What's up mama boss. Welcome back to The Mompreneur Mastermind Show. I'm Stefanie Gass, success strategist and passive income queen creator. If you're ready to step into your God led potential, create profit from your passions and capture the success that is already yours. This podcast was made for you as always. You can find out more and connect with me over at stefaniegass.com. So grab that cup of coffee or fill up that glass of wine. And let's dig in to today's show.
Let's check into the review of the week. This is a five star review leftover on iTunes. Titled love, love, love by K L Schuster 10. I follow Stephanie on Instagram and I absolutely love her podcast. She is so down to earth and real I've gone through struggles and hearing her words brings me hope and confidence that I can be a successful. Mompreneur thankful for a mama like Stephanie to pick me up. Christie Schuster. Thank you so much, Christie. I am so grateful for you and every single one of you that has taken time out of your day to go to iTunes, leave me a written review mamas. This is so important for our mission. Our mission to inspire, empower, lift other mamas up that are trying to balance motherhood and have a successful entrepreneurship experience, right? And if you leave a review for me, guess what?
It helps the ratings of the show. It helps other women find us. It helps incredible guests be interested in us so that they can come on and pour their hearts and wisdom into all of you. So I am asking you with a big, please attach to it with the cherry on top. If you haven't left a review, pause this episode real quick and go and do it. I love you. Thank you. You rock and PS while you're there. Be sure to subscribe to the show because as soon as I publish a new episode, you are the very first person to get an alert on your phone and hint. Sometimes it's the day before everybody else knows about it. So do it. So let me rewind back to this morning, my friend and this episode is dedicated to charity green. Hey girl, what's up? She and I were at the gym this morning and we were running laps in the pool, not swimming because doggy paddling technically wouldn't count as swimming.
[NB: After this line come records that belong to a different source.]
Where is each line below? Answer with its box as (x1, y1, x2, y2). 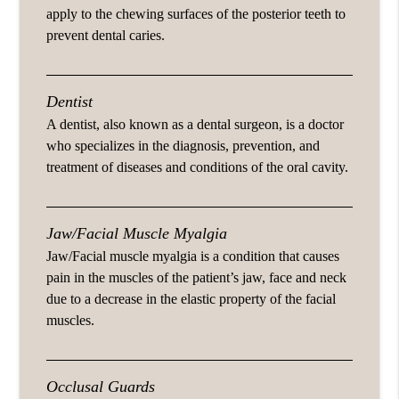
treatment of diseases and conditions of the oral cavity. (46, 158, 349, 175)
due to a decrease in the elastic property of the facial (46, 289, 337, 307)
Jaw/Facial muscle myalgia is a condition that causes (46, 247, 340, 265)
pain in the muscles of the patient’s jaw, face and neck (46, 268, 347, 286)
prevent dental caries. (46, 26, 166, 44)
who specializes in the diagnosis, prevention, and (46, 136, 321, 154)
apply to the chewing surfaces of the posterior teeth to (46, 4, 346, 22)
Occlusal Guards (46, 377, 156, 395)
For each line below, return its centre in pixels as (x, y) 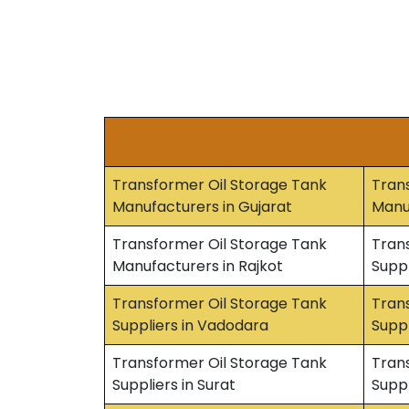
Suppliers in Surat (174, 385)
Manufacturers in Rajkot (198, 266)
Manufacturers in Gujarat (202, 207)
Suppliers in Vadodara (190, 325)
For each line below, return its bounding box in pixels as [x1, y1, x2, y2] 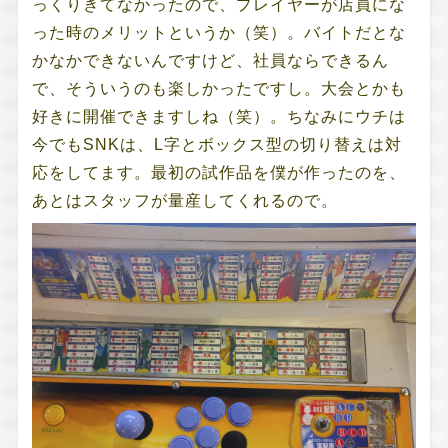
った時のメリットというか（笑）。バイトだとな [31, 23, 406, 41]
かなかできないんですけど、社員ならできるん [31, 51, 389, 69]
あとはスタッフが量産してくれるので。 [31, 191, 338, 209]
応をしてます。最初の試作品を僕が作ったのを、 [31, 163, 406, 181]
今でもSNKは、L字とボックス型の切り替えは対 [31, 135, 402, 153]
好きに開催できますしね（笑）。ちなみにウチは [31, 107, 406, 125]
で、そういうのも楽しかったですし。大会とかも [31, 79, 406, 97]
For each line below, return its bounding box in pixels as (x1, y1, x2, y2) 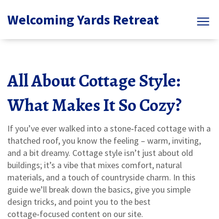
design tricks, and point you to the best (7, 196, 151, 207)
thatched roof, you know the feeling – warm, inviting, (7, 135, 201, 146)
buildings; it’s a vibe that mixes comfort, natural (7, 159, 182, 171)
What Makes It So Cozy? (7, 93, 182, 117)
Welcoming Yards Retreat (7, 10, 159, 28)
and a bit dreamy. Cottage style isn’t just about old (7, 147, 193, 158)
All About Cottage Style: (7, 68, 180, 92)
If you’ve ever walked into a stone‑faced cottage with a (7, 123, 211, 134)
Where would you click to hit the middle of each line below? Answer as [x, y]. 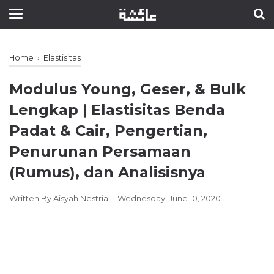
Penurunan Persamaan [100, 151]
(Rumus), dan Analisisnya [107, 172]
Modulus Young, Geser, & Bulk [128, 89]
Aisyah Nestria [81, 198]
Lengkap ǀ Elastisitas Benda [117, 110]
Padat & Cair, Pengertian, [108, 131]
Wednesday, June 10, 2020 [170, 198]
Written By [31, 198]
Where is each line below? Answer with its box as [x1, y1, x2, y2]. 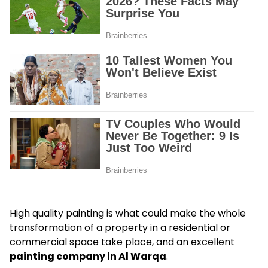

And then also we wouldn't be able to talk while we doggy battle. So we are running slash jogging laps in the pool because we were so sore from our workouts earlier in the week. And we got on the topic of getting help, how we as women need to have, have help in our lives. And that can translate into many different areas. And let me tell you a bit about charity. She has three girls. She's a stay at home. Mama she's married. Her husband has a great job in the insurance industry and they're Christians. They are great people, charity, half homeschools. So she has a ton on her plate as a very, very present stay-at-home mama. And she told me that she has a housekeeper and also has a nanny that comes to help her out. And this nanny also helps do laundry. And I think that's amazing.
Well, charity confessed to me that she was telling one of her girlfriends about it. And this girlfriend tells her must be nice to be you. Whoa, like hold up, like hold the daggers of shame, like thrown straight into my heart. And my friend, you know, she had mentioned, well, I don't bring in any income and not that she was feeling like that was something to be embarrassed about or that just because she stays home, she shouldn't have any help, but because she felt like she had to hide it. Like if I tell people that I have help, they're going to judge me and guess what she was, right. Second, she shared with somebody that she had this nanny, they said, must be nice. Like, let's just hold the phone for a second on this one, because we need to dissect this issue for sure. Why do we as women and mothers and female entrepreneurs and stay at home moms and whoever we might be, feel that because we need and or want help, whether that be with our children in our businesses, for ourselves automation, our own sanity, whatever that means.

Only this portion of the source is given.